Living cyanide detectors
How can biosensors alert trackers to the presence of cyanide? There are several ways that living microorganisms are used to detect the poison. All depend on the specific ways these creatures respond to the chemical.
Some bacterial species can biodegrade cyanide. These bacteria are placed in the sensor. If the poison is present, the bacteria convert the cyanide into cyanate-consuming oxygen. This means any decrease in dissolved oxygen in the biosensor indicates the presence of cyanide.
Some cyanide biosensors exploit the way that cyanide restricts microbial respiration. The decrease in oxygen consumption by the microbe therefore acts as a reliable signal that the poison has been detected.
Other cyanide biosensing methods rely on how the cyanide disrupts enzyme production by the microbes.
Tracking invaders and diseases
Biosensors are also being used to monitor underwater ecological threats not from humans but from certain kinds of wildlife.
When invasive fish move into a new area, they can quickly upset the ecological balance of the habitat. Stronger species can quickly outcompete or consume existing fish, creating a less diverse habitat.
Yet monitoring invasive fish in real-time is incredibly difficult. It is impractical and expansive to install in-situ monitoring systems in fast and deep rivers and lakes.
Zebra mussels are a common invasive species around the world. They can cause widespread economic damage for humans by clinging to the insides of pipes. They also reduce the amount of food available for other aquatic species.
To detect populations quickly and accurately, Portuguese researchers have developed an enzyme-based biosensor that signals the presence of zebra mussel DNA in water.
The next frontier for biosensor applications in the field could be in wildlife disease detection. The US Geological Survey has pioneered in this area, developing a biosensor for a disease that has killed more than five million bats in North America since 2006.
White-nose syndrome is an infectious disease that afflicts bats while hibernating over winter. In some North American bat colonies, up to 99 percent have died from the ailment.
The new biosensor works to detect the DNA of the fungal agent that causes the disease through skin swabs or dropping samples of bats.
The biosensor could now aid early treatment, which depends on accurately detecting the bacteria and estimating how far the fungus has travelled.
The advantages of biosensors
Biosensors are now an integral part of monitoring environments and detecting threats to wildlife and habitats. Biomaterials can do things that other materials cannot when it comes to monitoring natural environments consistently and systematically.
Conventional methods rely on samples that need sending back to the lab – something that takes time and can lead to samples degrading in transit.
By contrast, biosensors offer simplicity, rapidity, portability, and affordability. Light and quick enough to work in-situ, scientists can take quick readings in the field. This property can make a crucial difference in applications where time is of the essence, such as detecting the signs of illegal hunting.

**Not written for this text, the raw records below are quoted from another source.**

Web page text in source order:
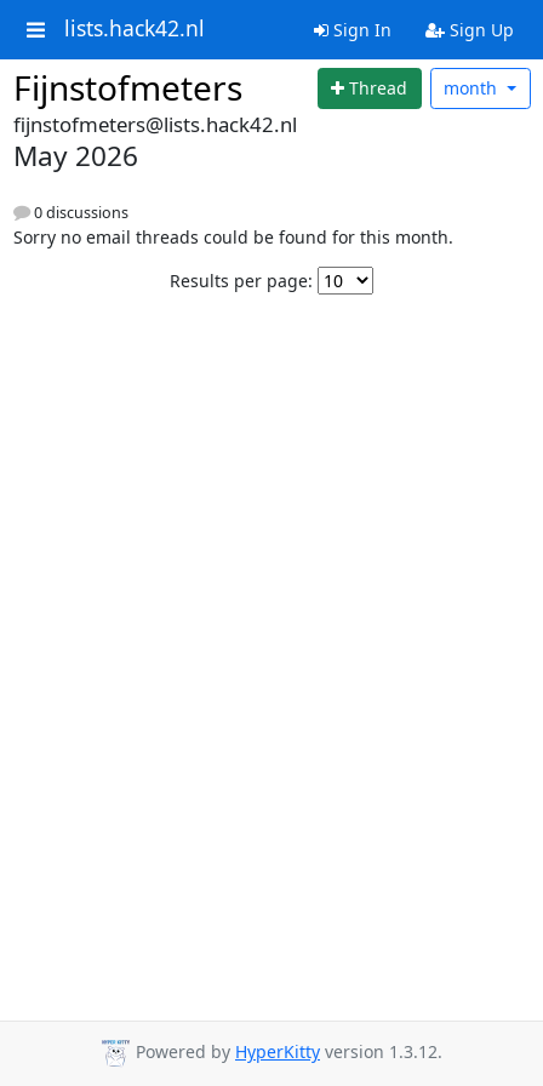
lists.hack42.nl Sign In Sign Up
Fijnstofmeters Thread month
fijnstofmeters@lists.hack42.nl
May 2026
0 discussions
Sorry no email threads could be found for this month.
Results per page:
Powered by HyperKitty version 1.3.12.
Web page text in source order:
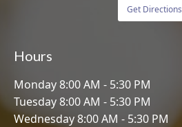
Hours
Monday 8:00 AM - 5:30 PM
Tuesday 8:00 AM - 5:30 PM
Wednesday 8:00 AM - 5:30 PM
Get Directions
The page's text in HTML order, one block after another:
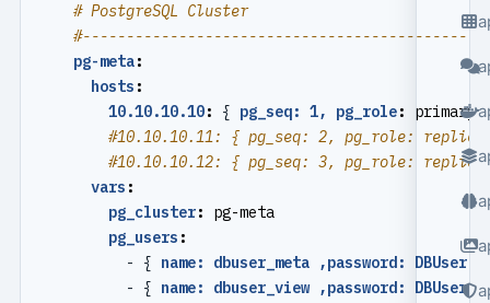
# PostgreSQL Cluster
#----------------------------------------------
pg-meta:
hosts :
10.10.10.10: { pg_seq: 1, pg_role:
primary
#10.10.10.11: { pg_seq: 2, pg_role: replica
#10.10.10.12: { pg_seq: 3, pg_role:
vars :
pg_cluster:
pg-meta
pg_users :
- { name: dbuser_meta ,password:
- { name: dbuser_view ,password:
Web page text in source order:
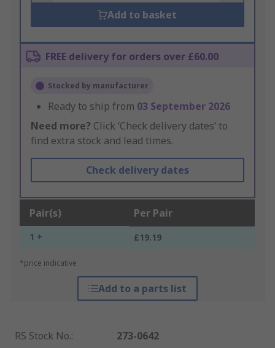
Add to basket
FREE delivery for orders over £60.00
Stocked by manufacturer
Ready to ship from 03 September 2026
Need more? Click ‘Check delivery dates’ to
find extra stock and lead times.
Check delivery dates
Pair(s) Per Pair
1 + £19.19
*price indicative
Add to a parts list
RS Stock No.:
273-0642
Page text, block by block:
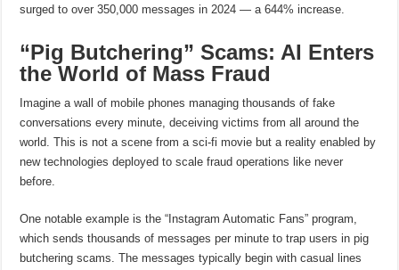
surged to over 350,000 messages in 2024 — a 644% increase.
“Pig Butchering” Scams: AI Enters
the World of Mass Fraud
Imagine a wall of mobile phones managing thousands of fake
conversations every minute, deceiving victims from all around the
world. This is not a scene from a sci-fi movie but a reality enabled by
new technologies deployed to scale fraud operations like never
before.
One notable example is the “Instagram Automatic Fans” program,
which sends thousands of messages per minute to trap users in pig
butchering scams. The messages typically begin with casual lines
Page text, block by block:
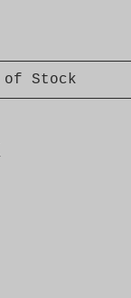
of Stock
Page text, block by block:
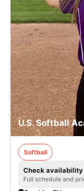
U.S. Softball
Softball
Check availability
Full schedule and
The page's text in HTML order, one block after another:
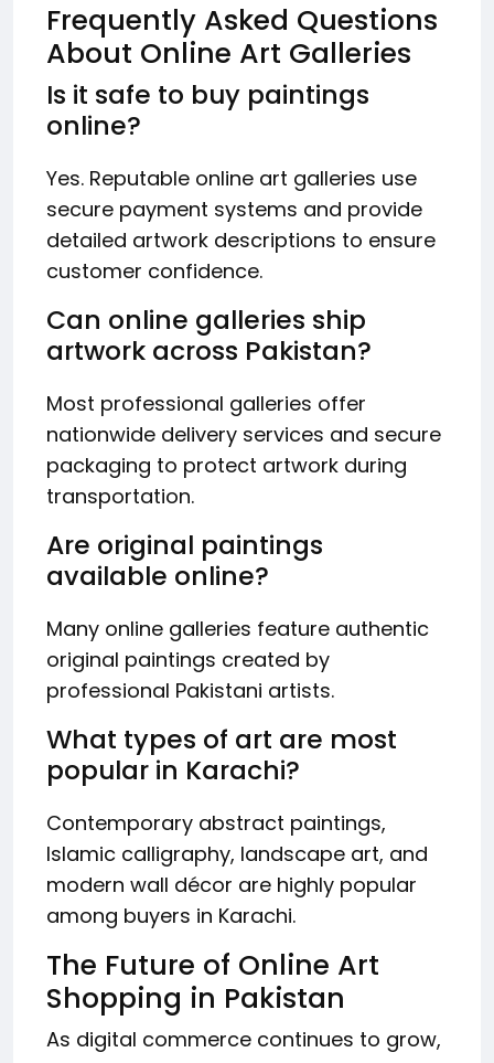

Conventional monitoring methods for coral reefs (for example, using satellite imagery of the water) are comparatively limited in that they tend to deliver on a basic set of information such as salinity, dissolved oxygen, and temperature.

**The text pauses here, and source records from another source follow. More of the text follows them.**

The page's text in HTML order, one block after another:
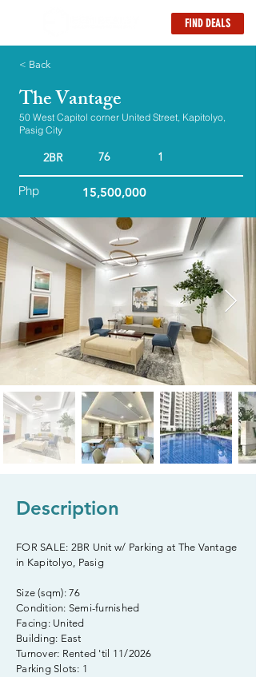
FIND DEALS
< Back
The Vantage
50 West Capitol corner United Street, Kapitolyo,
Pasig City
2BR 76 1
Php 15,500,000
Description
FOR SALE: 2BR Unit w/ Parking at The Vantage
in Kapitolyo, Pasig
Size (sqm): 76
Condition: Semi-furnished
Facing: United
Building: East
Turnover: Rented 'til 11/2026
Parking Slots: 1
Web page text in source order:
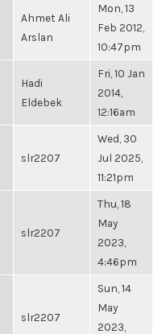
Ahmet Ali
Arslan
Mon, 13
Feb 2012,
10:47pm
Hadi
Eldebek
Fri, 10 Jan
2014,
12:16am
slr2207
Wed, 30
Jul 2025,
11:21pm
slr2207
Thu, 18
May
2023,
4:46pm
slr2207
Sun, 14
May
2023,
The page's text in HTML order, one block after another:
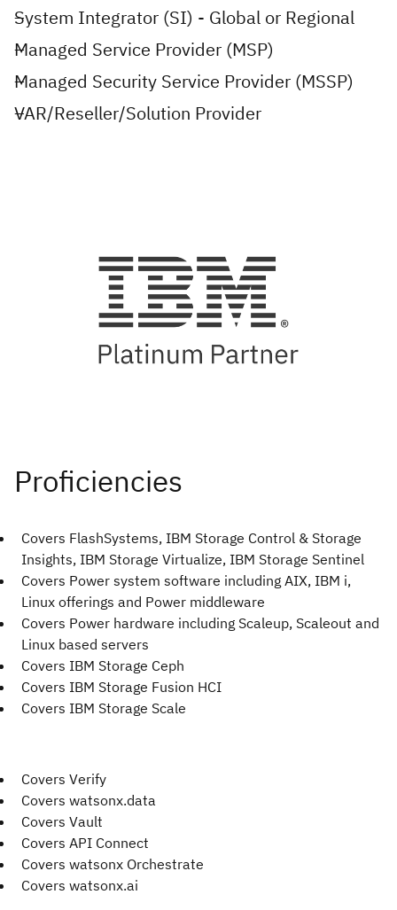
System Integrator (SI) - Global or Regional
Managed Service Provider (MSP)
Managed Security Service Provider (MSSP)
VAR/Reseller/Solution Provider
Covers FlashSystems, IBM Storage Control & Storage
Insights, IBM Storage Virtualize, IBM Storage Sentinel
Covers Power system software including AIX, IBM i,
Linux offerings and Power middleware
Covers Power hardware including Scaleup, Scaleout and
Linux based servers
Covers IBM Storage Ceph
Covers IBM Storage Fusion HCI
Covers IBM Storage Scale
Covers Verify
Covers watsonx.data
Covers Vault
Covers API Connect
Covers watsonx Orchestrate
Covers watsonx.ai
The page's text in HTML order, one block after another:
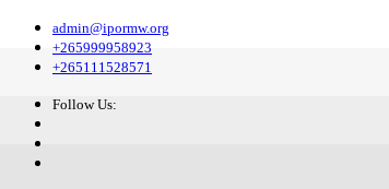
admin@ipormw.org
+265999958923
+265111528571
Follow Us:
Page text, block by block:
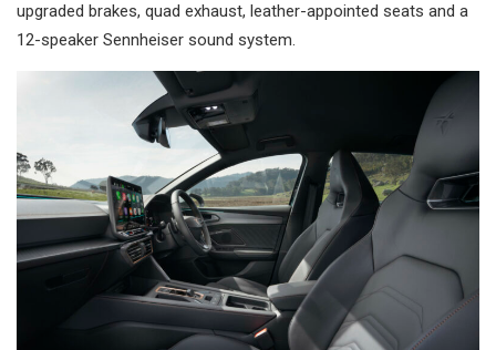
upgraded brakes, quad exhaust, leather-appointed seats and a
12-speaker Sennheiser sound system.

For conservation relevance, scientists often need more detailed data, such as the presence of enzymes and pollutants or agriculture pesticides.
Biosensors are as diverse as the capabilities of the bacteria or biomaterials inside them, meaning they can be custom-made to pick up on environmental signals that other forms of analysis cannot.
This versatility is useful to ecologists and conservationists, who want a complete picture of the coral reef’s environmental condition. They offer a potent example of how biotech can widen the lens that science has on threatened habitats.